At a March 17 bail hearing, Judge Kendra Y. Ausby ordered the woman to home detention with electronic monitoring. The judge said there was little corroborating evidence and no witnesses to firmly back up the state’s version of what happened. The alleged confrontation took place on Feb. 24 outside a Seton Hill apartment, then moved into the complex’s parking lot. Police reported no injuries, no firearm recovered, and no shell casings found at the scene.
According to Baltimore Witness, the defendant is 34-year-old Sabrea Renee Brooks. She is charged with attempted murder, assault, and firearm use tied to the Feb. 24 incident in the 600 block of W. Franklin Street.
Defense attorney Staci Pipkin told the court that Brooks acknowledged owning a 9mm semi-automatic, but argued that investigators never recovered a gun or any spent casings to match the victim’s story. Pipkin characterized the alleged victim as an intoxicated and unreliable witness and said the dispute started when Brooks went to the location to pick up her son.
“That was the extent of why any of this occurred at all,” Pipkin told Baltimore City Circuit Court Judge Ausby, according to court testimony. Pipkin asked that Brooks be released on her own recognizance and allowed to keep working. Defense lawyers said Brooks is a full-time Maryland Transit Authority bus driver and a mother of six, as detailed by Baltimore Witness.

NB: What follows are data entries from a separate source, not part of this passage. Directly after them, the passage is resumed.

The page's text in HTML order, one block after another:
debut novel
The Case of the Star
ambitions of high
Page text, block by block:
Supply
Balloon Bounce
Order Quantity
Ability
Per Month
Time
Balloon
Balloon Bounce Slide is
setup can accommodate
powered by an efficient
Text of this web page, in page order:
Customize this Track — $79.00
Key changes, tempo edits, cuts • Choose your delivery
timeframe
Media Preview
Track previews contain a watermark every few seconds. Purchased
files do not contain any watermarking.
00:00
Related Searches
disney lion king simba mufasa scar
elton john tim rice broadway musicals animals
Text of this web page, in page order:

Both the state and pretrial evaluation services told the court that home detention would be sufficient to protect the community. Judge Ausby agreed with that recommendation and granted release with electronic monitoring, according to the report.
How Maryland Courts Use Home Detention
Maryland’s pretrial system is built around using the least restrictive conditions that still protect public safety. That can include regular check-ins, drug testing, and electronic home detention, instead of automatically holding defendants in jail before trial.

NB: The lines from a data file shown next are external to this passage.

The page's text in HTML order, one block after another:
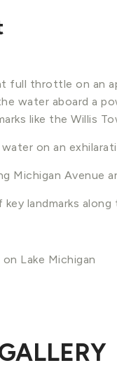
full throttle on an
water aboard a
like the Willis
on an
Michigan Avenue
landmarks
Lake Michigan
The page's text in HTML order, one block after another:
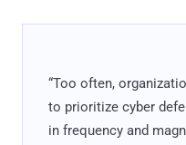
“Too often,
to prioritize cyber
in frequency and
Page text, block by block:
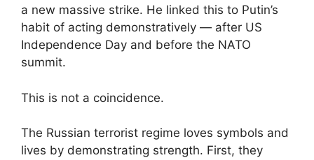
a new massive strike. He linked this to Putin’s
habit of acting demonstratively — after US
Independence Day and before the NATO
summit.
This is not a coincidence.
The Russian terrorist regime loves symbols and
lives by demonstrating strength. First, they
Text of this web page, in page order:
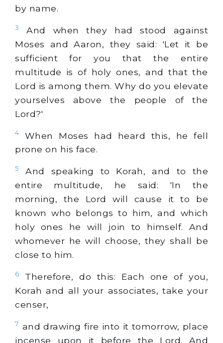
by name.
3
And when they had stood against
Moses and Aaron, they said: 'Let it be
sufficient for you that the entire
multitude is of holy ones, and that the
Lord is among them. Why do you elevate
yourselves above the people of the
Lord?'
4
When Moses had heard this, he fell
prone on his face.
5
And speaking to Korah, and to the
entire multitude, he said: 'In the
morning, the Lord will cause it to be
known who belongs to him, and which
holy ones he will join to himself. And
whomever he will choose, they shall be
close to him.
6
Therefore, do this: Each one of you,
Korah and all your associates, take your
censer,
7 and drawing fire into it tomorrow, place
incense upon it before the Lord. And

Courts in the state use risk-assessment tools and pilot programs to help guide bail decisions and supervision levels. According to Maryland Courts, judges may order home detention as a jail alternative when they believe supervision and electronic monitoring are appropriate.
What Comes Next
Brooks still faces all of the criminal charges, and her case will continue in Baltimore City Circuit Court. Release on home detention is not an acquittal, and prosecutors can still bring their evidence to trial.
Judge Ausby noted Brooks’ clean record and the absence of corroborating witnesses in the decision to allow monitored release. For the state, the case now hinges on whether prosecutors can produce more witnesses or physical evidence to support the charges. In the meantime, Brooks is back at home under electronic monitoring while the court sets the next hearings on the calendar.